Include the line containing "démonter correctement en" and all lines before it, repeated exactly from the listing below, without pictures.

============================================================

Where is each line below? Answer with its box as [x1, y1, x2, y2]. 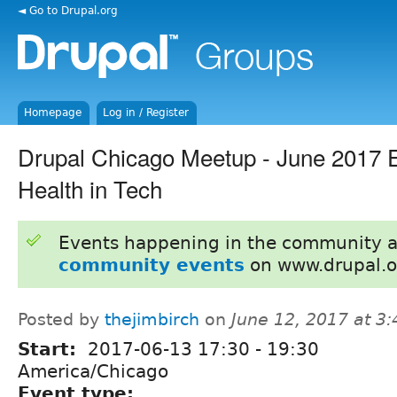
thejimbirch [105, 309, 199, 329]
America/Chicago [18, 360, 168, 382]
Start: [18, 338, 82, 360]
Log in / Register [103, 106, 190, 119]
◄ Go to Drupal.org [18, 4, 118, 17]
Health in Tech [18, 171, 162, 205]
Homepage [24, 106, 82, 119]
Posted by [18, 309, 105, 329]
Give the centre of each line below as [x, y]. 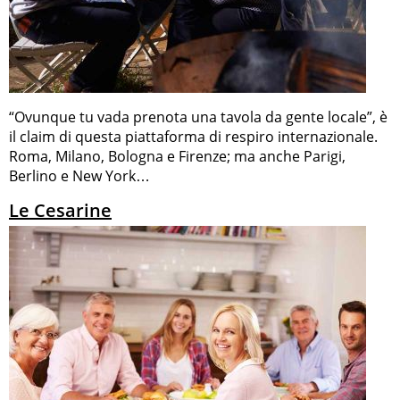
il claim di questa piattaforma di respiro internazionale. [193, 136]
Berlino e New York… [79, 175]
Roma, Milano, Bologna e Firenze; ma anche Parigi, [177, 156]
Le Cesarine [60, 210]
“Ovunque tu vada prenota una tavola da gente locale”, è [198, 117]
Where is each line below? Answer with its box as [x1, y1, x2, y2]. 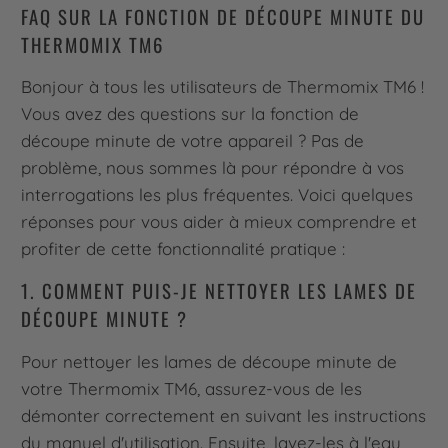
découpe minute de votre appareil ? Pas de [21, 130, 365, 152]
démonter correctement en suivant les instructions [21, 405, 427, 427]
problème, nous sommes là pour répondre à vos [21, 157, 405, 179]
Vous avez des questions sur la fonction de [21, 103, 360, 125]
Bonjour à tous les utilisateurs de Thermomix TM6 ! [21, 76, 425, 98]
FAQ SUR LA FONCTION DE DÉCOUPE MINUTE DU [21, 3, 426, 31]
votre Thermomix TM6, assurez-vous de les [21, 378, 363, 400]
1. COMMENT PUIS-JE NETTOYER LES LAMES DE [21, 277, 418, 305]
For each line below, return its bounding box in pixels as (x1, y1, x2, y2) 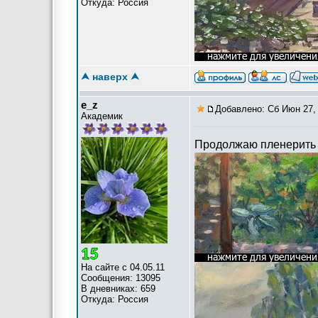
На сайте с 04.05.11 (81, 262, 165, 273)
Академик (81, 111, 123, 121)
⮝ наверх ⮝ (81, 71, 139, 82)
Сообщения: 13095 (81, 273, 160, 283)
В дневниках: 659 (81, 283, 155, 294)
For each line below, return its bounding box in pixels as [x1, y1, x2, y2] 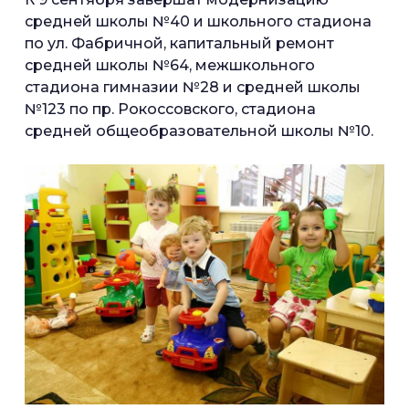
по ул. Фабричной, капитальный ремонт [25, 35, 334, 52]
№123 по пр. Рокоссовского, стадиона [25, 100, 316, 118]
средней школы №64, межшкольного [25, 57, 315, 74]
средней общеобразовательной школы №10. [25, 122, 377, 140]
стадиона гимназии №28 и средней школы [25, 79, 361, 96]
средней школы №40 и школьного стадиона [25, 13, 372, 30]
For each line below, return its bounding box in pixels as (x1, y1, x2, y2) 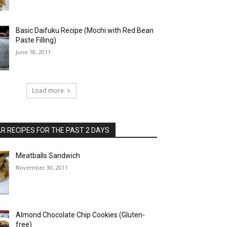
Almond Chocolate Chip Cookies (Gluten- (16, 211, 145, 219)
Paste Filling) (16, 36, 57, 45)
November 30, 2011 (16, 163, 68, 171)
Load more (32, 86, 64, 95)
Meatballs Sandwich (16, 151, 81, 160)
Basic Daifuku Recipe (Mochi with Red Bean (16, 26, 154, 35)
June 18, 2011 (16, 48, 51, 56)
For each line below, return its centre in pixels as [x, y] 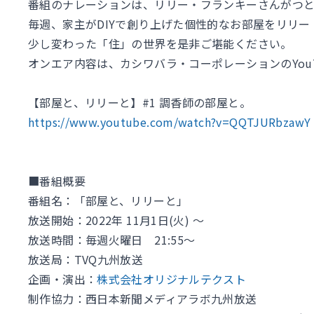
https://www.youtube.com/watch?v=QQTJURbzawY [170, 122]
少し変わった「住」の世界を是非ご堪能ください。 [160, 44]
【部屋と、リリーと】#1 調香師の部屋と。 [139, 103]
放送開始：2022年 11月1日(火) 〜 [116, 220]
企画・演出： [63, 279]
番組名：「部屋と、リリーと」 [108, 201]
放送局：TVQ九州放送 [86, 260]
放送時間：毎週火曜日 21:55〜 [112, 240]
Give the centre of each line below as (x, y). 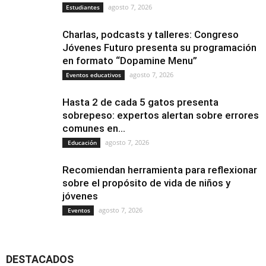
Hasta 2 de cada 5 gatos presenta (140, 102)
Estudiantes (83, 7)
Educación (81, 142)
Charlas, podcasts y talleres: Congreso (151, 34)
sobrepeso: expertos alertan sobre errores (161, 115)
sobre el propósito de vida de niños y (146, 183)
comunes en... (94, 128)
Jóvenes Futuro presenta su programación (159, 47)
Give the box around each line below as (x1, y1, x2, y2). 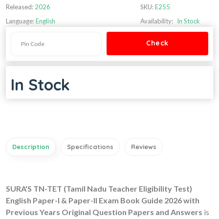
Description (12, 142, 49, 151)
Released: (6, 2, 33, 11)
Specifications (67, 142, 113, 151)
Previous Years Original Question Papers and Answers (6, 207, 202, 217)
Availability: (140, 17, 173, 25)
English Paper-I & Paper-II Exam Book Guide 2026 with (6, 195, 199, 205)
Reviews (131, 142, 156, 151)
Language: (6, 17, 36, 25)

============================================================

_ANSWER AREA_
Where is each line below? Answer with its box as [x1, y1, x2, y2]. 
thejimbirch [105, 309, 199, 329]
America/Chicago [18, 360, 168, 382]
Start: [18, 338, 82, 360]
Log in / Register [103, 106, 190, 119]
◄ Go to Drupal.org [18, 4, 118, 17]
Health in Tech [18, 171, 162, 205]
Homepage [24, 106, 82, 119]
Posted by [18, 309, 105, 329]
Give the centre of each line below as [x, y]. 
il claim di questa piattaforma di respiro internazionale. [193, 136]
Berlino e New York… [79, 175]
Roma, Milano, Bologna e Firenze; ma anche Parigi, [177, 156]
Le Cesarine [60, 210]
“Ovunque tu vada prenota una tavola da gente locale”, è [198, 117]
Where is each line below? Answer with its box as [x1, y1, x2, y2]. 
découpe minute de votre appareil ? Pas de [21, 130, 365, 152]
démonter correctement en suivant les instructions [21, 405, 427, 427]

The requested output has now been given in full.